■ **SUPPLIED DATA**
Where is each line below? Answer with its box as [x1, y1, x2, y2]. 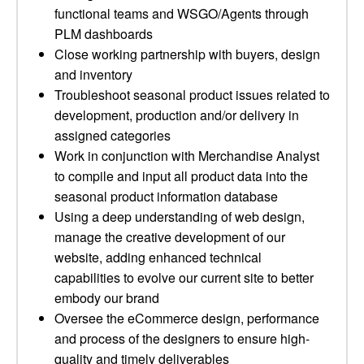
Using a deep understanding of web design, [54, 207, 305, 226]
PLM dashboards [54, 24, 153, 43]
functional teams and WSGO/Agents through [54, 4, 309, 23]
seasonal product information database [54, 187, 278, 206]
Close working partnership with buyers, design [54, 45, 320, 63]
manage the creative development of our [54, 227, 285, 246]
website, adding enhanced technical [54, 248, 262, 266]
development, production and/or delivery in [54, 106, 299, 124]
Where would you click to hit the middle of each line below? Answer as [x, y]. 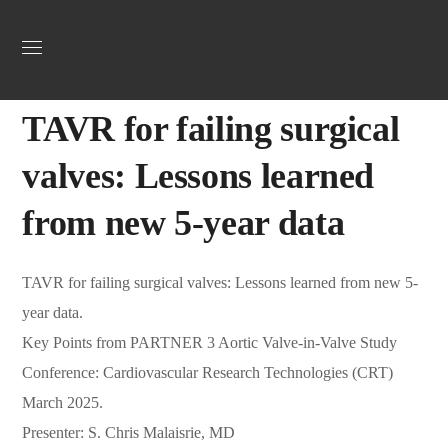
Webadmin [90, 78]
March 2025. [63, 402]
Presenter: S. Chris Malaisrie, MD [129, 432]
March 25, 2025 [197, 78]
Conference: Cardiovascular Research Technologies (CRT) [208, 372]
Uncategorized [92, 16]
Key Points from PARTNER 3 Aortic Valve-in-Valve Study [210, 342]
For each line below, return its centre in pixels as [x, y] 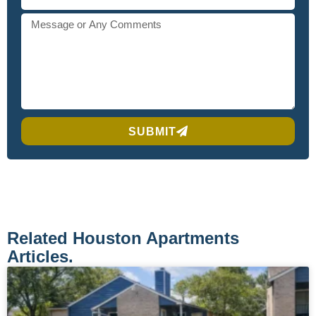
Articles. [40, 257]
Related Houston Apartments [123, 238]
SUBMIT [152, 131]
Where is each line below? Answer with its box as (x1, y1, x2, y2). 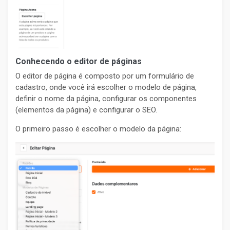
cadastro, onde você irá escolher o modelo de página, (15, 83, 197, 92)
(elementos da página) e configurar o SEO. (15, 105, 157, 115)
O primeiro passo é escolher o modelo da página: (15, 124, 181, 134)
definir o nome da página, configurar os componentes (15, 94, 197, 104)
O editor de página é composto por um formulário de (15, 71, 194, 81)
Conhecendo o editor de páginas (15, 56, 142, 67)
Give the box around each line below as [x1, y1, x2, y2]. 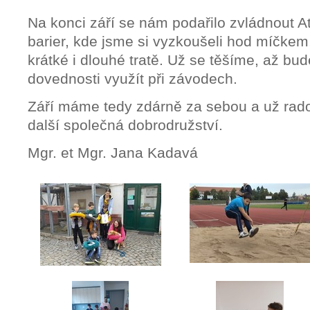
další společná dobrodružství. [28, 116, 223, 133]
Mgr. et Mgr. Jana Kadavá [28, 144, 198, 161]
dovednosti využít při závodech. [28, 70, 237, 86]
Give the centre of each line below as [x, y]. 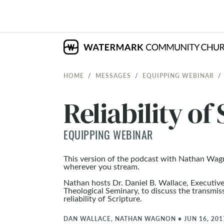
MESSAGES [113, 75]
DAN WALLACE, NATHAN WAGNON [120, 218]
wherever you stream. [102, 166]
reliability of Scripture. [103, 198]
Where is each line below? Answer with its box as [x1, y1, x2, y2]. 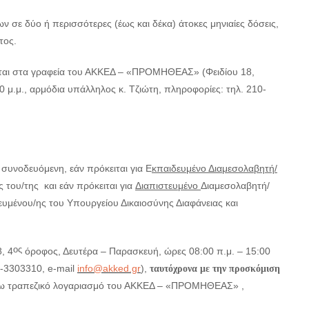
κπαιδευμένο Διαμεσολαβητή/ [152, 163, 277, 174]
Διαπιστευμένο [135, 180, 201, 191]
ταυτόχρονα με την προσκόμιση [150, 263, 280, 274]
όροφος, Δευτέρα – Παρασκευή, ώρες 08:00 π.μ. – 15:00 [22, 246, 270, 257]
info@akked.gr [77, 263, 141, 274]

■ **WORK TO COMPLETE**
Nothing but a number should be given: how many lines in the records hold the word "configurar".

■ **TASK RESULT**
2